En fait, non… il faut bien comprendre aujourd’hui que d’énormes ensembles de données personnelles sont là «quelque part». Même sans profil Facebook, vous êtes profilable. L’application météo si pratique que vous avez installée voulait absolument avoir accès à votre carnet d’adresse, ce que vous avez accepté. Ce petit jeu gratuit si sympathique avait besoin d’accéder à ma localisation. Et cette autre application qui demandait à accéder à mes emails. A quoi cela peut-il bien servir? Mais à recréer votre réseau à travers tous vos contacts. Eux sont sur Facebook ou d’autres réseaux. Vous êtes connecté avec eux, vous appartenez donc à des groupes, à des clusters. Vous avez été profilé. Même sans application, même avec votre vieux Nokia 3310, votre simple numéro de téléphone a permis de vous connecter au réseau de vos connaissances en accédant à leur répertoire.

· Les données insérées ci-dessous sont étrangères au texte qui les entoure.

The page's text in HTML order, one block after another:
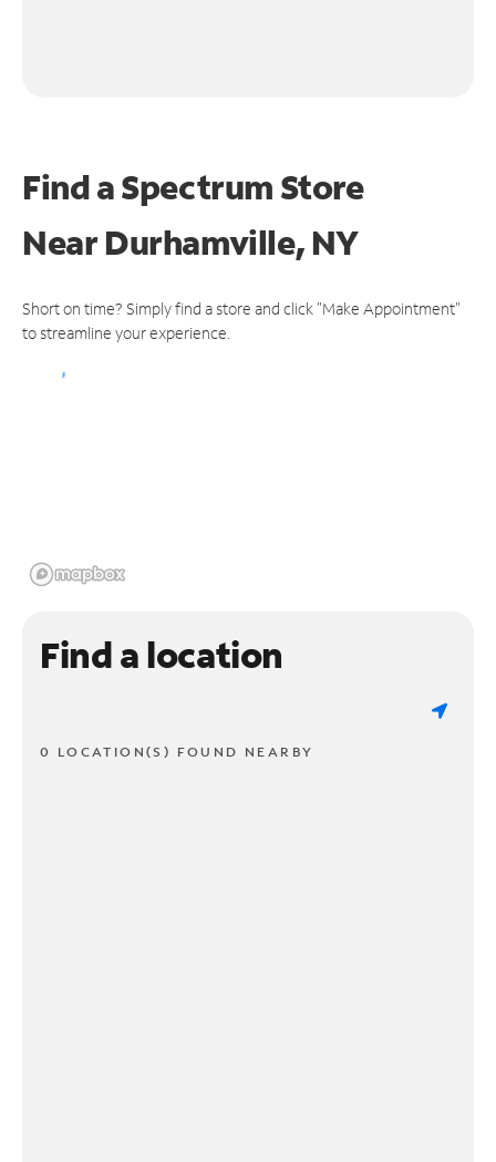
Find a Spectrum Store
NearDurhamville, NY
Short on time? Simply find a store and click "Make Appointment"
to streamline your experience.
Find a location
0 LOCATION(S) FOUND NEARBY

Et encore, nous n’avons aucune idée des gigantesques ensembles de données personnelles encore inexploités qui dorment dans le cloud. Les objets connectés de toutes sortes (p.ex. les énormes progrès réalisés en reconnaissance vocale sont dus à l’enregistrement et à l’analyse de vos conversations avec divers assistants vocaux), y compris ceux qui traquent votre activité physique, génèrent chaque seconde des tonnes de données très personnelles. Big Data n’est pas un nom galvaudé.

L’invisibilité aurait-elle un prix?

Si Facebook a 2.1 milliards d’utilisateurs actifs et gagne 40 milliards par an grâce à ses publicités, un abonnement annuel à $20 leur permettrait de ne plus vendre nos données à qui que ce soit. Mais quid de Google, LinkedIn, Snapchat et j’en passe. L’adition serait au final bien trop élevée pour nombre d’entre nous.

Quant à la nouvelle loi européenne sur la protection des données (GDPR), combien de temps avant qu’elle soit réellement effective? Quelles parades trouveront ceux à qui le minage de vos données profite? Réglementer tout cela sera probablement impossible.

Dans le grand monde d’internet, nous sommes tous devenus des produits: big brother is selling you.